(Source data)
▼▼▼
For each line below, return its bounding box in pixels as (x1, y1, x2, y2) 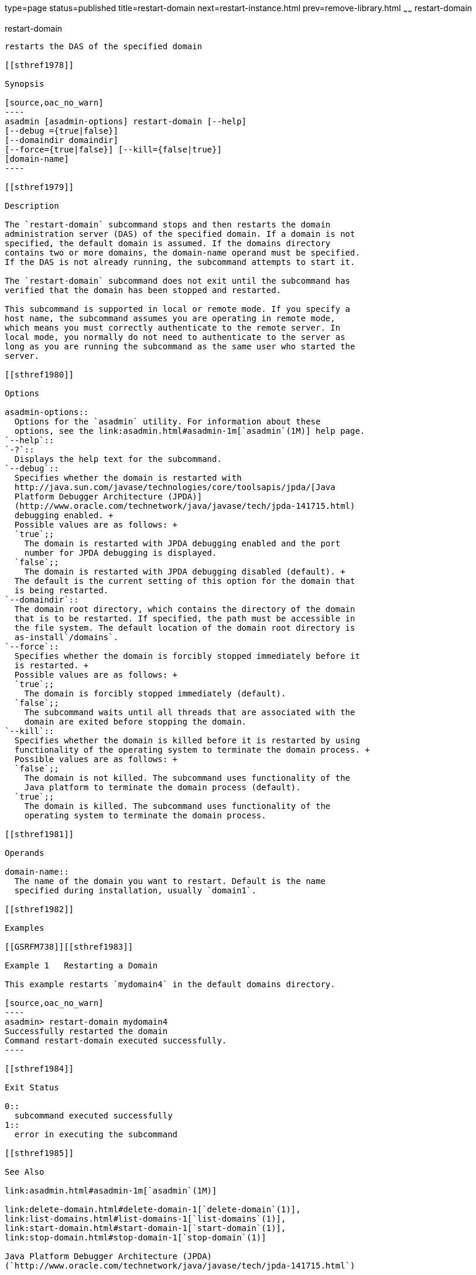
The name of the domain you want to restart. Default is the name (14, 876, 326, 886)
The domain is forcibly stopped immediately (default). (24, 688, 286, 698)
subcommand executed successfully (14, 1110, 173, 1120)
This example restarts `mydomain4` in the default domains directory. (5, 979, 335, 989)
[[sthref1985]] (5, 1148, 74, 1158)
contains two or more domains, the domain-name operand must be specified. (5, 247, 360, 257)
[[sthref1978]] (5, 60, 74, 70)
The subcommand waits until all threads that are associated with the (24, 707, 355, 717)
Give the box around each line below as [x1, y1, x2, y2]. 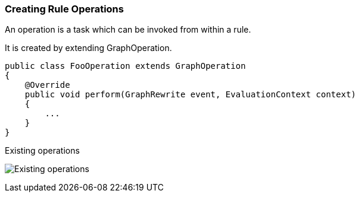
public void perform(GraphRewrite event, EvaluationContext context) [24, 90, 357, 100]
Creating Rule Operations [5, 3, 124, 15]
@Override [24, 80, 70, 90]
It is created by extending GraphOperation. [5, 43, 172, 53]
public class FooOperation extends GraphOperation [5, 61, 246, 71]
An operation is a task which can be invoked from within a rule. [5, 24, 251, 35]
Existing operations [5, 145, 80, 156]
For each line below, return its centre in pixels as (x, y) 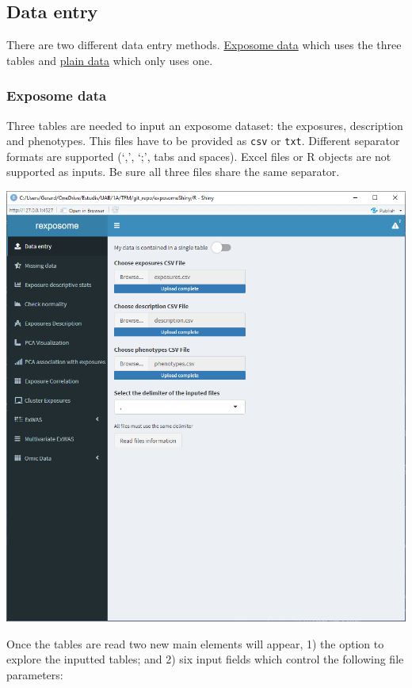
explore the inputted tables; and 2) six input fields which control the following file (205, 659)
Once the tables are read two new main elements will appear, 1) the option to (195, 643)
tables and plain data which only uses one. (110, 60)
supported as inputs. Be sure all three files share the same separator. (173, 172)
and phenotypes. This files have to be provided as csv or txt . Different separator (203, 141)
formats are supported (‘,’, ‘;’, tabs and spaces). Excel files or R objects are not (199, 156)
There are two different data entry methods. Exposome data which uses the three (204, 45)
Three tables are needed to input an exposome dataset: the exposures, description (205, 125)
▲▲▲
[WORK ORDER] From the line containing "public class FooOperation" to the final line above, both included, transcribe every line exactly and leave all pictures out.

[RESULT OF THIS EXERCISE]
public class FooOperation extends GraphOperation [5, 61, 246, 71]
An operation is a task which can be invoked from within a rule. [5, 24, 251, 35]
Existing operations [5, 145, 80, 156]
For each line below, return its centre in pixels as (x, y) 
explore the inputted tables; and 2) six input fields which control the following file (205, 659)
Once the tables are read two new main elements will appear, 1) the option to (195, 643)
tables and plain data which only uses one. (110, 60)
supported as inputs. Be sure all three files share the same separator. (173, 172)
and phenotypes. This files have to be provided as csv or txt . Different separator (203, 141)
formats are supported (‘,’, ‘;’, tabs and spaces). Excel files or R objects are not (199, 156)
There are two different data entry methods. Exposome data which uses the three (204, 45)
Three tables are needed to input an exposome dataset: the exposures, description (205, 125)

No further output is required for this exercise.